EMC’s offerings broaden the spectrum of Hadoop options

At first glance, offerings from EMC and Oracle would appear to promote the choice of scale-up versus scale-out architecture for Big Data, and Hadoop in particular. While scale-out implies the ability to expand Hadoop clusters at one commodity server (and attached disk) at a time, EMC’s and Oracle’s offerings are more scale-up in that they promote self-contained optimized systems where scaling requires addition of larger increments. Although EMC promotes Isilon as a scale-out storage architecture, the package may also include Greenplum DCA appliances which come in four-node increments, which are still larger than adding a commodity server or two and definitely more expensive.

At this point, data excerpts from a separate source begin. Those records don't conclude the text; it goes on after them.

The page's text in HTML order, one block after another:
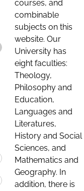
courses, and
combinable
subjects on this
website. Our
University has
eight faculties:
Theology,
Philosophy and
Education,
Languages and
Literatures,
History and Social
Sciences, and
Mathematics and
Geography. In
addition, there is
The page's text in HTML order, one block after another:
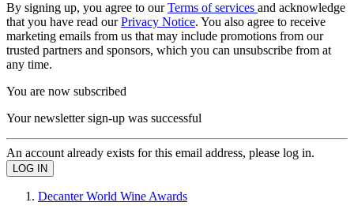
By signing up, you agree to ourTerms of services and acknowledge
that you have read ourPrivacy Notice. You also agree to receive
marketing emails from us that may include promotions from our
trusted partners and sponsors, which you can unsubscribe from at
any time.
You are now subscribed
Your newsletter sign-up was successful
An account already exists for this email address, please log in.
Decanter World Wine Awards
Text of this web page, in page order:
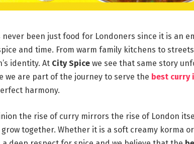
never been just food for Londoners since it is an
and time. From warm family kitchens to
identity. At City Spicewe see that same story
we are part of the journey to serve the best curry
harmony.
the rise of curry mirrors the rise of London
together. Whether it is a soft creamy korma
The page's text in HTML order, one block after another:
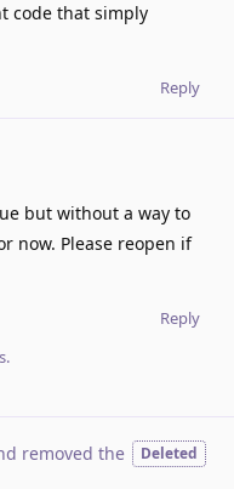
code that simply
Reply
but without a way to
now. Please reopen if
Reply
removed the Deleted
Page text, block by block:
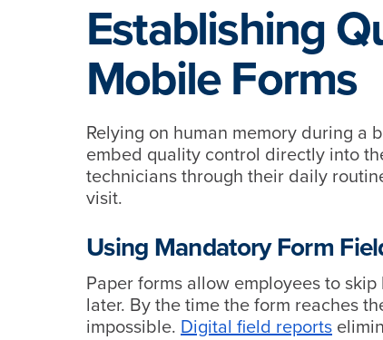
Establishing
Mobile Forms
Relying on human memory during a
embed quality control directly into
technicians through their daily
visit.
Using Mandatory Form
Paper forms allow employees to
later. By the time the form reaches
impossible. Digital field reports
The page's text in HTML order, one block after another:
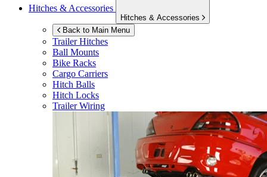
Hitches & Accessories
Hitches & Accessories
Back to Main Menu
Trailer Hitches
Ball Mounts
Bike Racks
Cargo Carriers
Hitch Balls
Hitch Locks
Trailer Wiring
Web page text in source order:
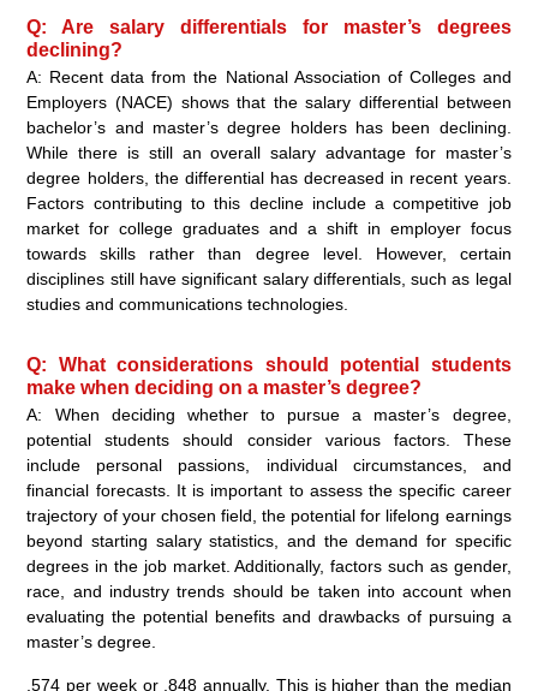
Q: Are salary differentials for master’s degrees
declining?
A: Recent data from the National Association of Colleges and
Employers (NACE) shows that the salary differential between
bachelor’s and master’s degree holders has been declining.
While there is still an overall salary advantage for master’s
degree holders, the differential has decreased in recent years.
Factors contributing to this decline include a competitive job
market for college graduates and a shift in employer focus
towards skills rather than degree level. However, certain
disciplines still have significant salary differentials, such as legal
studies and communications technologies.
Q: What considerations should potential students
make when deciding on a master’s degree?
A: When deciding whether to pursue a master’s degree,
potential students should consider various factors. These
include personal passions, individual circumstances, and
financial forecasts. It is important to assess the specific career
trajectory of your chosen field, the potential for lifelong earnings
beyond starting salary statistics, and the demand for specific
degrees in the job market. Additionally, factors such as gender,
race, and industry trends should be taken into account when
evaluating the potential benefits and drawbacks of pursuing a
master’s degree.
,574 per week or ,848 annually. This is higher than the median
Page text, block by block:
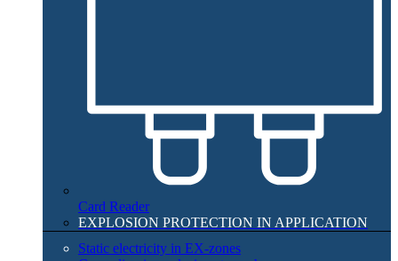
Card Reader
EXPLOSION PROTECTION IN APPLICATION​
Static electricity in EX-zones
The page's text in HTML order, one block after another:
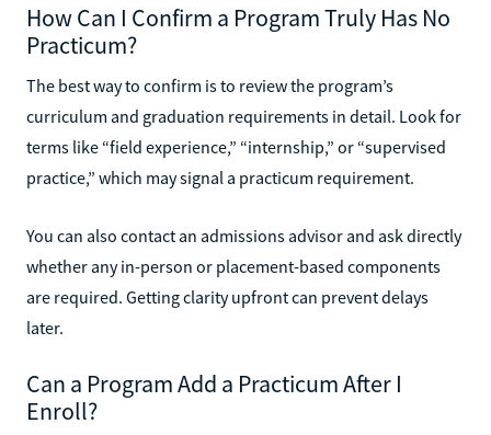
How Can I Confirm a Program Truly Has No
Practicum?
The best way to confirm is to review the program’s
curriculum and graduation requirements in detail. Look for
terms like “field experience,” “internship,” or “supervised
practice,” which may signal a practicum requirement.
You can also contact an admissions advisor and ask directly
whether any in-person or placement-based components
are required. Getting clarity upfront can prevent delays
later.
Can a Program Add a Practicum After I
Enroll?
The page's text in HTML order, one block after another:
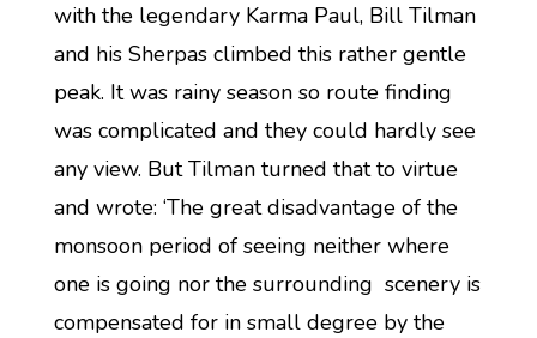
with the legendary Karma Paul, Bill Tilman
and his Sherpas climbed this rather gentle
peak. It was rainy season so route finding
was complicated and they could hardly see
any view. But Tilman turned that to virtue
and wrote: ‘The great disadvantage of the
monsoon period of seeing neither where
one is going nor the surrounding scenery is
compensated for in small degree by the
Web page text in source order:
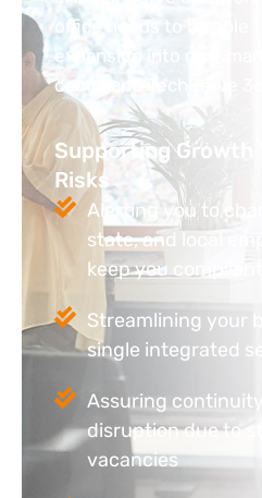
office needs to be able
expansion into new
compliant. TechServe
Supporting Growth
Risks
Alerting you to
state, and local
keep you compliant
Streamlining your
single integrated
Assuring continuity
disruption due to
vacancies
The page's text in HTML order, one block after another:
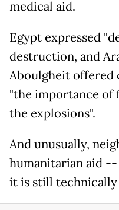
medical aid.
Egypt expressed
destruction, and
Aboulgheit offered
"the importance
the explosions".
And unusually,
humanitarian aid
it is still technically
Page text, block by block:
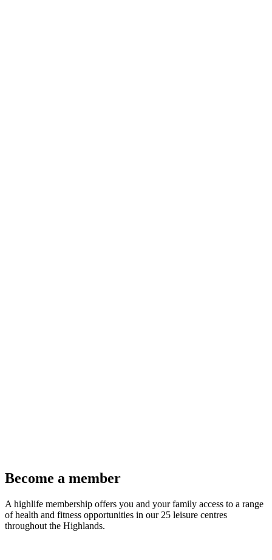
Become a member
A highlife membership offers you and your family access to a range
of health and fitness opportunities in our 25 leisure centres
throughout the Highlands.
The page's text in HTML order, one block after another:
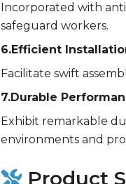
Incorporated with
safeguard workers.
6.Efficient
Facilitate swift
7.Durable
Exhibit remarkable
environments and
Product
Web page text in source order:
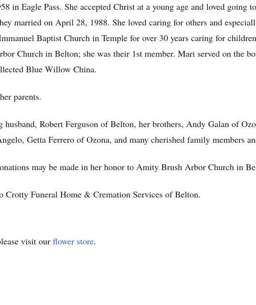
in Eagle Pass. She accepted Christ at a young age and loved going
married on April 28, 1988. She loved caring for others and
Baptist Church in Temple for over 30 years caring for
Church in Belton; she was their 1st member. Mari served on the
Blue Willow China.
parents.
Robert Ferguson of Belton, her brothers, Andy Galan of
Getta Ferrero of Ozona, and many cherished family members
may be made in her honor to Amity Brush Arbor Church in
Crotty Funeral Home & Cremation Services of Belton.
visit our flower store.
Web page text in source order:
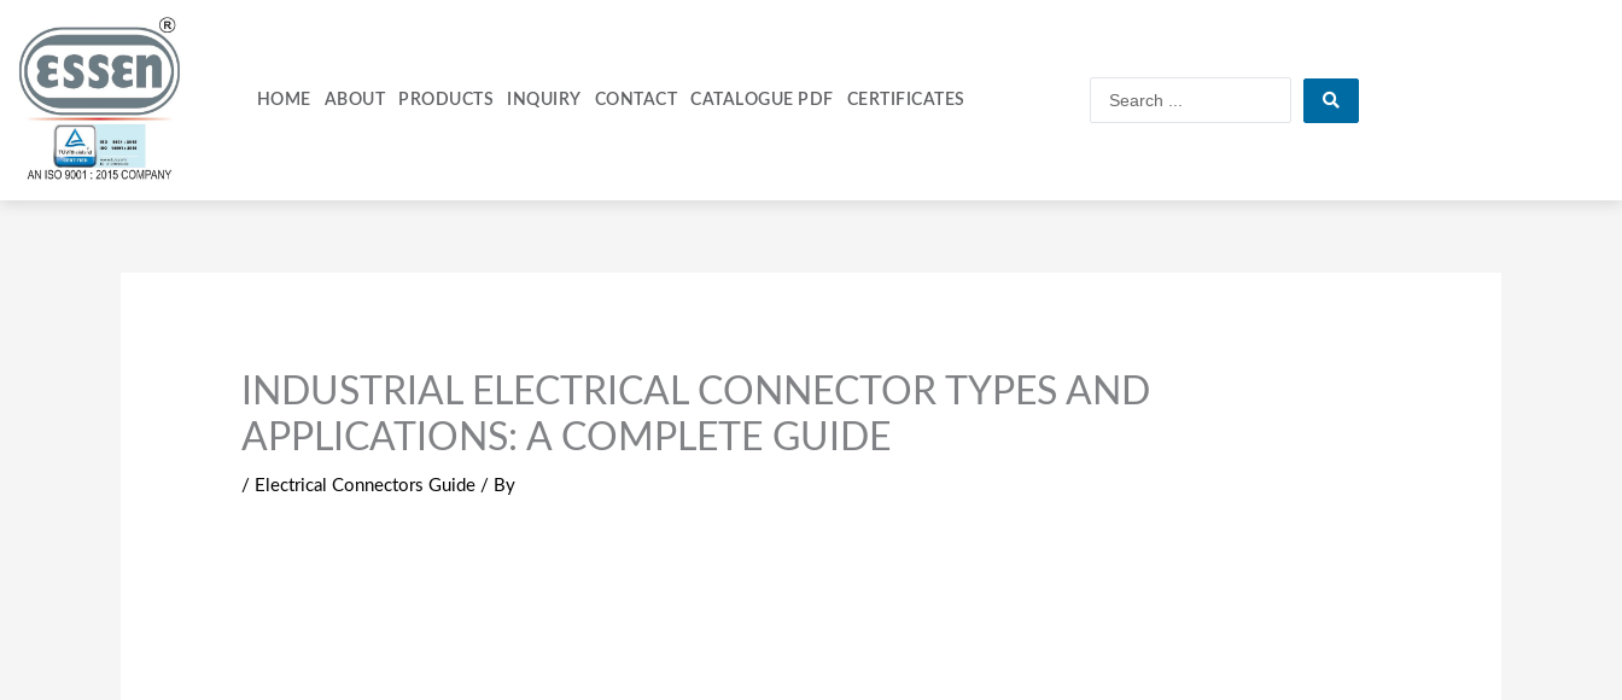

In reality, the choice for Hadoop deployment architecture is not a black and white scale-up versus scale-out choice. Instead, it is a spectrum that encompasses cloud service providers that prepackage Hadoop clusters, SaaS providers that package Big Data applications, systems integrators, or outsourcers that set up and maintain scale-out clusters, or appliances that provide the optimized engineered scale-up alternative. There is not going to be any single answer or architecture that will apply to all organizations.

EMC’s move bolsters momentum for core Apache Hadoop stack

At first glance, it appeared that EMC announced a reversal of strategy. When it introduced its first commercial Hadoop offerings, it appeared that the MapR edition was going to be EMC’s primary focus as it was more developed as a packaged product. Reflecting that, it was branded Greenplum HD Enterprise Edition, while the open source alternative was branded Community Edition.

EMC has rebranded and clarified its targeting. The former community edition is now Greenplum HD, and is intended as EMC’s mainstream offering. It is the one that has received the Isilon support. By contrast, the former Greenplum HD Enterprise Edition is rechristened Greenplum MR, and is targeted at more advanced customers. With Oracle’s recent OEMing of Cloudera’s Apache open source Hadoop distribution as part of the Oracle Big Data Appliance, the trend becomes unmistakable. The Apache Hadoop stack with HDFS is becoming the de facto standard stack, with forks (such as MapR or IBM’s GPFS file systems) becoming the outliers. Other forks will still occur, but they will not be at the basic file system level.

This has major implications for growing a third-party ecosystem, which now has a recognizable common target to write against.